Records provided START

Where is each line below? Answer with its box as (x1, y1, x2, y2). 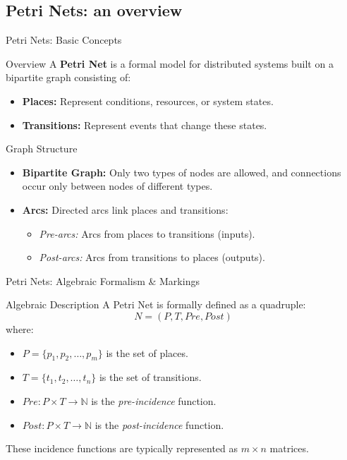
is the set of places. (106, 345, 188, 360)
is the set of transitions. (99, 370, 202, 385)
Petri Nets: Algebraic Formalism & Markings (6, 273, 200, 288)
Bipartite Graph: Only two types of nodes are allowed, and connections (22, 164, 341, 179)
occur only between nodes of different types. (22, 178, 213, 193)
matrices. (269, 441, 309, 456)
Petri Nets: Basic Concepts (6, 32, 122, 47)
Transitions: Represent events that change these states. (22, 117, 267, 132)
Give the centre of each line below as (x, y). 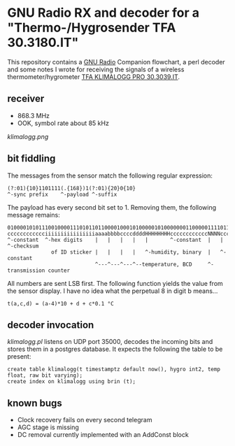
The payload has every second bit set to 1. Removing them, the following (112, 207)
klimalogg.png (28, 136)
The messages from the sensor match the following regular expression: (110, 175)
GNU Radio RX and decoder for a (104, 13)
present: (19, 357)
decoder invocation (51, 325)
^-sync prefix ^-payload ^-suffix (62, 194)
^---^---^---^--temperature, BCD (143, 264)
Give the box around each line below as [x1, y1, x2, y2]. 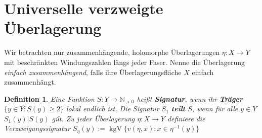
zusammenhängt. [4, 77, 56, 87]
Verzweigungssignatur [4, 123, 70, 133]
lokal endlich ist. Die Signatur [66, 103, 159, 114]
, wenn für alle [192, 103, 238, 114]
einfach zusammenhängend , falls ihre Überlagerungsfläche [4, 66, 182, 77]
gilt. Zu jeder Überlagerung [52, 113, 135, 123]
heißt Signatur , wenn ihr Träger [137, 93, 243, 104]
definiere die [167, 113, 205, 123]

Records provided END

Where the line containing "GNU Radio RX and decoder for a (104, 13)" appears above, start there and set down each line exactly through the last line of the data; leave out every picture.

Response:
GNU Radio RX and decoder for a (104, 13)
present: (19, 357)
decoder invocation (51, 325)
^-sync prefix ^-payload ^-suffix (62, 194)
^---^---^---^--temperature, BCD (143, 264)
Give the box around each line below as [x1, y1, x2, y2]. 
zusammenhängt. [4, 77, 56, 87]
Verzweigungssignatur [4, 123, 70, 133]
lokal endlich ist. Die Signatur [66, 103, 159, 114]
, wenn für alle [192, 103, 238, 114]
einfach zusammenhängend , falls ihre Überlagerungsfläche [4, 66, 182, 77]
gilt. Zu jeder Überlagerung [52, 113, 135, 123]
heißt Signatur , wenn ihr Träger [137, 93, 243, 104]
definiere die [167, 113, 205, 123]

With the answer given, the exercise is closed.